What does a round of golf mean to you? How much effort does it take for you to pick up your clubs and go out to play a round of golf?
I bet you don’t think much about it, do you? Today’s article is going to inspire you. It is written by Patrick Scott who is currently rehabilitating at Haggin Oaks with the Morton Golf Foundation after a bike accident on the American River Bike Trail changed his life forever.
I recently completed nine holes of golf at Haggin Oaks, and I am tired. Many people reading this story will think that nine holes may not sound like much. Before August 11, 2011 I suspect, I too would sneer at the idea that a mere nine holes was fatiguing. Before that day, my 64-year-old body would walk 18 holes before my usual 30 mile bike ride. Then, while on an easy bicycle ride with friends that Sunday in 2011, my front wheel inexplicably stopped and I flipped over my handlebars. Within the breath of a heartbeat my triathlete’s body was broken.
Without knowing why, for 10 foggy seconds, I found myself on the road and could not move my legs or arms. I remember thinking that this was merely another small bump in my history of athletic bumps. The next thing I remembered, a couple of weeks later, was learning I was a C5-6 quadriplegic and that my entire life changed. I was paralyzed from my chest down to my feet. Not only were my arms, hands and legs frozen, I could hardly breathe. For the next month, at least, I thought I was in a nightmare that would end, and I would wake up. When I finally awoke was the day I realized my nightmare was real. Suffering the death of the life you used to know apparently has the same stages of mourning as mourning the death of another. Reluctantly, I moved through each of them.
For the next three months in Denver’s Craig Rehabilitation Hospital I tried to relearn how to live as a quadriplegic. I hated my life. I suffered through numerous infections and a loss of about 35 pounds of muscle mass. In addition, hope of recovering any athletic prowess was gone. Despite feeling as if living in a dark cold smooth walled hole, I forced myself to attend every Craig rehabilitation class. They designed a busy daily schedule. Although encouraged by Craig’s staff to do as much as possible, I wanted to die. But my athlete training refused to quit; especially on myself.

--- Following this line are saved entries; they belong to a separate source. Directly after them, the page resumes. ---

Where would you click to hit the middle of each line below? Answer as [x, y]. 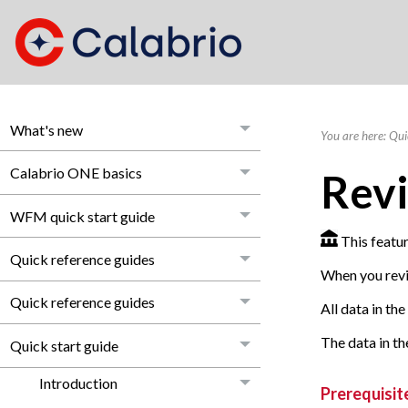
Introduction [78, 383]
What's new [46, 129]
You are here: [355, 136]
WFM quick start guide [82, 216]
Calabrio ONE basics [76, 173]
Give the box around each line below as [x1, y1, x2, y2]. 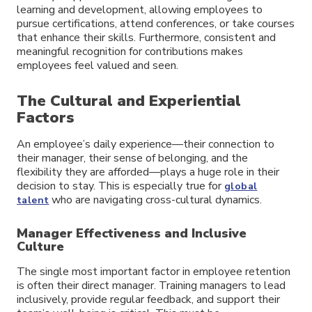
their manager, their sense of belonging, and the [17, 150, 248, 166]
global [224, 179, 258, 193]
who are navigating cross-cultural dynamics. [49, 192, 263, 208]
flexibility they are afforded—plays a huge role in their [17, 164, 279, 180]
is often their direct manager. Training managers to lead [17, 277, 286, 293]
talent [17, 193, 49, 207]
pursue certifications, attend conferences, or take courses [17, 16, 295, 32]
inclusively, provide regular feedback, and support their [17, 291, 280, 307]
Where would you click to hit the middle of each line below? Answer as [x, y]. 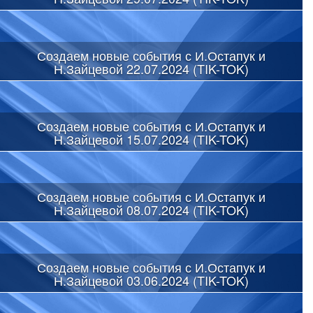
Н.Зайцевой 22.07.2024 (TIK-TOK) [151, 68]
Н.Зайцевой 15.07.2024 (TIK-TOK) [151, 139]
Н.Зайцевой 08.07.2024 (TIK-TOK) [151, 209]
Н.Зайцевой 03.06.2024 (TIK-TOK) [151, 280]
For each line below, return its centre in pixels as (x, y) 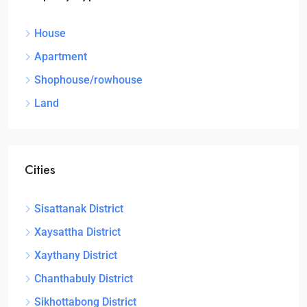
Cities (40, 170)
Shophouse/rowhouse (88, 80)
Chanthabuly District (84, 279)
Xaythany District (76, 256)
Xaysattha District (77, 232)
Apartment (61, 57)
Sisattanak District (79, 209)
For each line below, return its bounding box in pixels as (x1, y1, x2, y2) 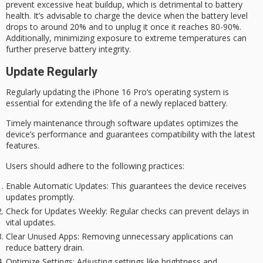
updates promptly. (6, 191, 75, 203)
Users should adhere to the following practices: (6, 160, 184, 171)
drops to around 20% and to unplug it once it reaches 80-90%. (6, 21, 241, 33)
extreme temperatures (145, 32, 231, 44)
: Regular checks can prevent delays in (106, 205, 249, 217)
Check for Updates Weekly (6, 205, 106, 217)
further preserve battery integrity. (6, 43, 131, 55)
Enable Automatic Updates (6, 180, 107, 192)
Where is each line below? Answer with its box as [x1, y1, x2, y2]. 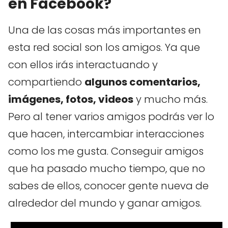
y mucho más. [133, 92, 208, 106]
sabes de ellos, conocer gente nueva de [8, 178, 209, 193]
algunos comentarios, [84, 74, 201, 89]
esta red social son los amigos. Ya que [8, 40, 200, 54]
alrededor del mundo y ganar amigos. [8, 195, 202, 210]
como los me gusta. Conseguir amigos [8, 144, 204, 158]
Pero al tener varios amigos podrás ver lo [8, 109, 214, 124]
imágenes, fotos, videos [8, 92, 133, 106]
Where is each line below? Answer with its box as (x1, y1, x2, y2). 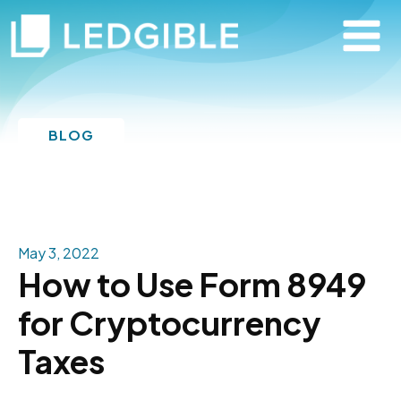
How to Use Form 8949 (18, 264, 366, 304)
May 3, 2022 (18, 243, 99, 262)
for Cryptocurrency (18, 303, 321, 343)
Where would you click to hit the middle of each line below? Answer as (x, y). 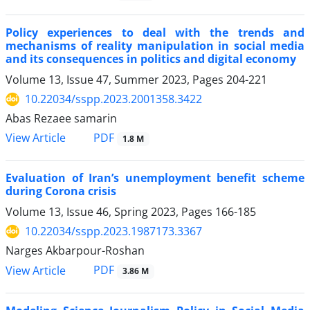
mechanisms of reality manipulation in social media (155, 46)
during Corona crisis (61, 191)
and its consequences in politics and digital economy (151, 59)
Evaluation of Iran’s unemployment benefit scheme (155, 178)
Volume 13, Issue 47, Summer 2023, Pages (116, 80)
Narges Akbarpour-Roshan (75, 251)
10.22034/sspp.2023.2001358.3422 (113, 99)
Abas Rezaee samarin (61, 119)
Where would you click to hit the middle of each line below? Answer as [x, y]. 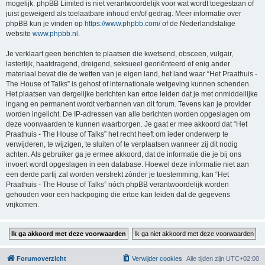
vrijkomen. [22, 205]
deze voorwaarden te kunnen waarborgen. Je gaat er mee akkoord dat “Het [127, 124]
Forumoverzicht [41, 258]
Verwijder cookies [157, 258]
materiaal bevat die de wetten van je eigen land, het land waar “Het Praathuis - [132, 74]
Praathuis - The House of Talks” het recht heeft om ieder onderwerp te [117, 134]
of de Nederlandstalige [198, 24]
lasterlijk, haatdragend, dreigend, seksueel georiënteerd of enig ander [118, 64]
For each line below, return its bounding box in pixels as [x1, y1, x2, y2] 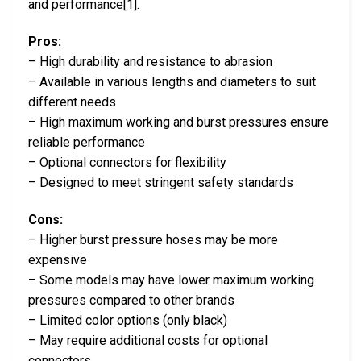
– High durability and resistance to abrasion [28, 53, 272, 69]
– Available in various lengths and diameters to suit [28, 73, 316, 89]
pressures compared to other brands [28, 292, 234, 308]
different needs [28, 93, 116, 110]
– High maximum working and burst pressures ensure [28, 114, 329, 130]
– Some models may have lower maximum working [28, 272, 314, 288]
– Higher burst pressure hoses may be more [28, 231, 278, 247]
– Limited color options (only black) [28, 312, 227, 328]
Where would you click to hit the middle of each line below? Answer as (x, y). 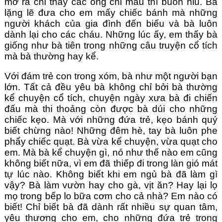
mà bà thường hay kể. (53, 56)
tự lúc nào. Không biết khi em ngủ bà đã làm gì (111, 174)
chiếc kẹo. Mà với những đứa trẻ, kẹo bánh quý (111, 120)
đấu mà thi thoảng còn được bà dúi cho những (111, 109)
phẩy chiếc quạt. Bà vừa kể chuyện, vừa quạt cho (111, 142)
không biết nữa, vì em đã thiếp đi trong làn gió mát (111, 164)
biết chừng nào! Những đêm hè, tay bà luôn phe (111, 131)
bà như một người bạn (170, 76)
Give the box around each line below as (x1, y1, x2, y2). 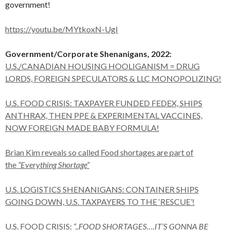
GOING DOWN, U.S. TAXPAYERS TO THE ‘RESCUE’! (5, 197, 195, 206)
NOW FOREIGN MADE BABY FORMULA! (5, 123, 159, 132)
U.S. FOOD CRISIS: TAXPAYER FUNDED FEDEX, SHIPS (5, 98, 202, 108)
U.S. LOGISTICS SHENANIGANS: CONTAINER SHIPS (5, 184, 199, 194)
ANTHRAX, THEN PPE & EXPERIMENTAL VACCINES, (5, 110, 202, 120)
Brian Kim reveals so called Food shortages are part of (5, 147, 194, 157)
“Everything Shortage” (18, 160, 89, 169)
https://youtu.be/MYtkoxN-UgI (5, 24, 118, 34)
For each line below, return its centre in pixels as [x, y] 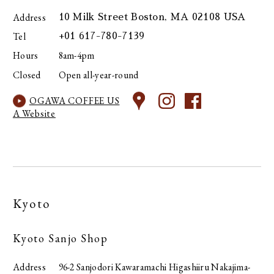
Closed [27, 75]
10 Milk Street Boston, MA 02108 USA [152, 17]
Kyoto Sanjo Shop [60, 239]
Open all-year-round [98, 75]
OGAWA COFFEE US [74, 100]
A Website [34, 113]
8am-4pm [76, 56]
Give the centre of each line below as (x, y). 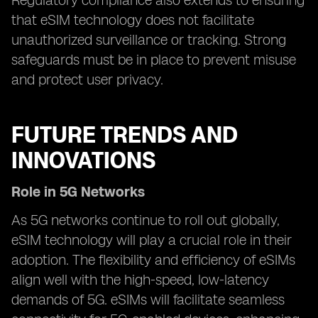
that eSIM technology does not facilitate (133, 20)
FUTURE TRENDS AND (125, 135)
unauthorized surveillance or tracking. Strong (149, 40)
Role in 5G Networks (78, 192)
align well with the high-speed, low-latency (140, 280)
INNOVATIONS (83, 160)
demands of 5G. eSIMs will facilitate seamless (148, 300)
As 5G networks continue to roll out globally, (146, 220)
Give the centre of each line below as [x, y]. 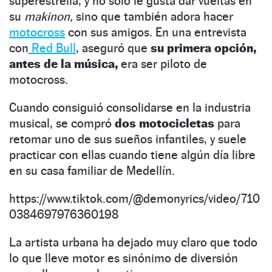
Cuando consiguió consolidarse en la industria [130, 107]
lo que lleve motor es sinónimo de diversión [124, 258]
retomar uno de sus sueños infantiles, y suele [128, 139]
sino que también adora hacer [155, 16]
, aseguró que [113, 48]
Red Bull [52, 48]
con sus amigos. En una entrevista [156, 32]
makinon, [50, 16]
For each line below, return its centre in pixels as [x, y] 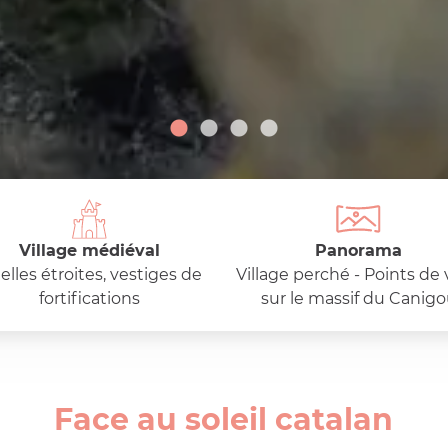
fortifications [89, 298]
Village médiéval [89, 250]
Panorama [358, 250]
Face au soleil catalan [224, 419]
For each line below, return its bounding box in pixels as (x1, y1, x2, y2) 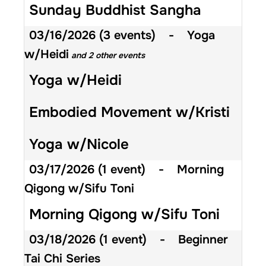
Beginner (178, 232, 228, 247)
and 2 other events (69, 49, 145, 61)
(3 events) (99, 27, 156, 43)
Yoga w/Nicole (29, 135, 129, 153)
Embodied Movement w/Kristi (29, 103, 230, 121)
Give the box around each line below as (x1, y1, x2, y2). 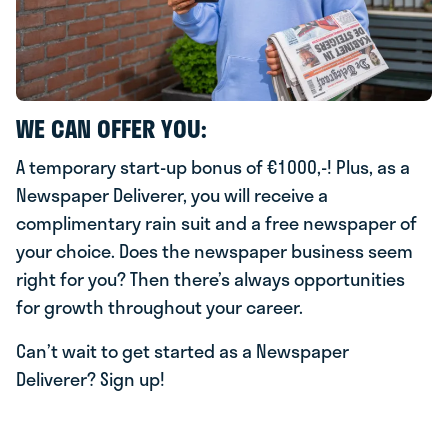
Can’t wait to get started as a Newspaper (16, 337, 349, 365)
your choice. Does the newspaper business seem (16, 237, 413, 265)
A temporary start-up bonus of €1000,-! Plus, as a (16, 153, 410, 181)
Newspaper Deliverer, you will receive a (16, 181, 328, 209)
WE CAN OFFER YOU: (16, 110, 207, 147)
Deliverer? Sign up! (16, 365, 165, 393)
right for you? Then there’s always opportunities (16, 265, 405, 293)
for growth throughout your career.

As an athlete I knew that goals were absolutely necessary to motive my body and mind to work harder; to improve. During the first year, I promised my children I would run the first leg in Eppie’s Great Race. In July of 2012 with help from my children and several friends I completed the 5.8 mile run, my daughter rode the bicycle leg and my son completed the kayak trip. I was happy with the accomplishment but once the goal was reached, my exercise motivation evaporated. It was then, that I was informed that Haggin Oaks Golf Course had handicapped golf carts. Golf, after I retired from my law practice in 2007, was a passion. I called Haggin Oaks and spoke with people dedicated to working with disabled golfers.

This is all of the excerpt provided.